Imbarazzante sfilata di politici di destra in galosce a Venezia

Oggi tocca al leader della Lega in visita alla città in preda alla acqua alta

Salvini

Salvini

globalist 15 novembre 2019

Uno dietro l'altro quasi immemori che sono proprio loro da decenni a governare il Veneto. Dopo Berlusconi, arriva anche Salvini a Venezia. Visita la città, ferita dall’acqua alta che continua a inondarla in questi giorni, insieme al sindaco. Luigi Brugnato ha lanciato l’allarme: “Abbiamo distrutto Venezia, parliamo di 1 miliardo di danni e stiamo parlando dei danni dell’altro giorno non di quelli di oggi”.


Salvini promette impegno per gli stanziamenti che serviranno a risollevare la città dopo l’emergenza: “Invece di dare 3 miliardi a chi usa la carta di credito anziché i contanti, mi auguro che l’intero Parlamento si unisca a sostegno dei popoli di Venezia, Pellestrina, Matera, Altamura e di tutte le persone che in una notte hanno perso i risparmi di una vita. La Lega è pronta con due proposte concrete per il funzionamento del Mose e per un contributo straordinario, veloce, immediato, per il territorio”.

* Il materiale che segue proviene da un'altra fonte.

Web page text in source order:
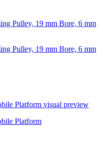
Pulley, 19 mm Bore, 6 mm
Pulley, 19 mm Bore, 6 mm
Platform visual preview
Platform

Il leader della Lega ha visitato anche la cripta di piazza San Marco e incontrato il patriarca.




Sulla necessità di fondi per far ripartire Venezia quando l’emergenza sarà finita interviene anche Luca Zaia, governatore del Veneto: “Posso dire per l’esperienza
commissariale che ho, con due eventi calamitosi, l’alluvione del 2010 e la tempesta di Vaia l’anno scorso, dico qui sono decine o centinaia di milioni di euro. C’è Venezia che è devastata, Pellestrina che ha avuto per 24 ore un metro di acqua in casa, ci sono argini rotti”. Lo ha detto il governatore Luca Zaia.
“C’è la necessità - ha aggiunto - che il Governo, che ha recepito la mia richiesta di dichiarazione dello stato di crisi, provveda a stanziare copiosamente risorse per fare fronte alle necessità dei veneziani”.